|
FZGPUModules 1.0
GPU-accelerated modular compression pipeline
|
#include <mempool.h>
Public Member Functions | |
| void * | allocate (size_t size, cudaStream_t stream, const std::string &tag="", bool persistent=false) |
| void | free (void *ptr, cudaStream_t stream) |
| void | reset (cudaStream_t stream) |
| void | trim () |
| void | setReleaseThreshold (size_t bytes) |
| void | synchronize (cudaStream_t stream) |
| size_t | getCurrentUsage () const |
| size_t | getPeakUsage () const |
| size_t | getAllocationCount () const |
| size_t | getConfiguredSize () const |
| cudaMemPool_t | getMemPool () const |
Stream-ordered CUDA memory pool.
Uses cudaMallocAsync/cudaFreeAsync over a cudaMemPool_t for efficient reuse and CUDA Graph compatibility. All allocations are tracked for overflow warnings and debug printing.

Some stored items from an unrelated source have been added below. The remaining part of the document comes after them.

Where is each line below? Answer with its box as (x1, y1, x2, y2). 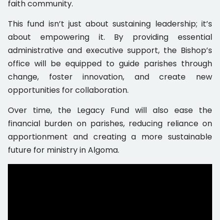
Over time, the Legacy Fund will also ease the (8, 105, 212, 116)
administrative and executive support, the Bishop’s (8, 45, 212, 56)
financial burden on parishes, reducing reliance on (8, 118, 212, 130)
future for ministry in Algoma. (8, 144, 119, 156)
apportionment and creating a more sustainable (8, 131, 212, 143)
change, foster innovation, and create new (8, 71, 212, 83)
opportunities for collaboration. (8, 84, 129, 96)
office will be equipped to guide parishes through (8, 58, 212, 70)
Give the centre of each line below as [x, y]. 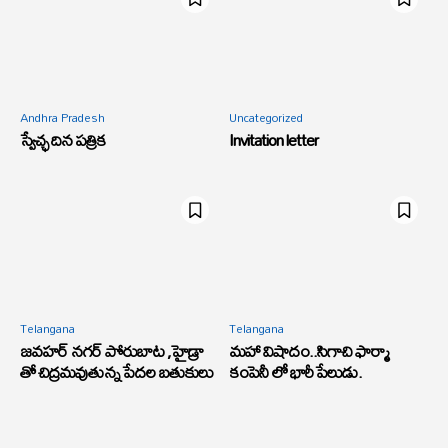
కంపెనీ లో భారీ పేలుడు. [295, 372]
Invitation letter [273, 139]
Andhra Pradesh [62, 117]
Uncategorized [266, 117]
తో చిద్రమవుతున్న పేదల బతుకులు [116, 372]
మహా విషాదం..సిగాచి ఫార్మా [308, 351]
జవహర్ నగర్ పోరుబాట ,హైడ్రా [111, 351]
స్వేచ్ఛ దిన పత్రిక [62, 139]
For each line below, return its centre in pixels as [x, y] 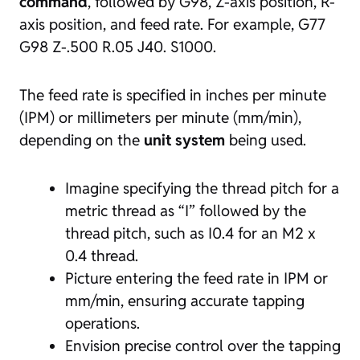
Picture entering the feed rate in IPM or [196, 278]
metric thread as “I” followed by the [186, 211]
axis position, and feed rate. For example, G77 [172, 24]
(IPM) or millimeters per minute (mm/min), [160, 117]
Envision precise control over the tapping [203, 346]
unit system [184, 140]
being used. [266, 140]
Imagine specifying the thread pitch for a [202, 188]
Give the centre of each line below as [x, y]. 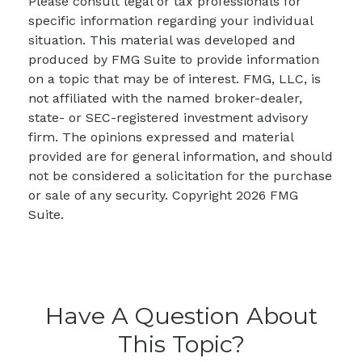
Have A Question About [181, 315]
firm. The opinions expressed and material [161, 137]
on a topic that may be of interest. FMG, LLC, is [175, 78]
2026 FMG [267, 195]
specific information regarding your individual [170, 20]
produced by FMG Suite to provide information [174, 59]
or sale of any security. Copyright [132, 195]
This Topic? [181, 343]

| void * fz::MemoryPool::allocate | ( | size_t | size, |
| cudaStream_t | stream, | ||
| const std::string & | tag = "", |
||
| bool | persistent = false |
||
| ) |
Allocate size bytes from the pool on stream.
| size | Bytes to allocate. |
| stream | CUDA stream ordering the allocation. |
| tag | Debug label stored in AllocationInfo. |
| persistent | If true, allocation survives reset() (graph replay); if false, reset() will free it. |
| void fz::MemoryPool::free | ( | void * | ptr, |
| cudaStream_t | stream | ||
| ) |
Free ptr back to the pool, ordered on stream.
| void fz::MemoryPool::reset | ( | cudaStream_t | stream | ) |
Free all non-persistent allocations. Call between compression runs.
| void fz::MemoryPool::trim | ( | ) |
Release pool memory back to the OS if usage exceeds the release threshold.
| void fz::MemoryPool::setReleaseThreshold | ( | size_t | bytes | ) |
Update the CUDA pool's release threshold and keep config in sync.
Called by Pipeline::finalize() after topology-aware sizing to replace the blunt input_size × multiplier estimate with a tighter bound.
| bytes | New threshold in bytes. |
| void fz::MemoryPool::synchronize | ( | cudaStream_t | stream | ) |
Block until all stream-ordered operations on stream complete.
|
inline |
Current live bytes (queries cudaMemPoolAttrUsedMemCurrent).
|
inline |
Peak live bytes since last reset (queries cudaMemPoolAttrUsedMemHigh).
|
inline |
Total number of currently live allocations (stream + graph).
|
inline |
Soft-capacity hint passed at construction (used only for overflow warnings; the CUDA pool itself is not hard-capped).
|
inline |
Raw cudaMemPool_t handle for advanced usage.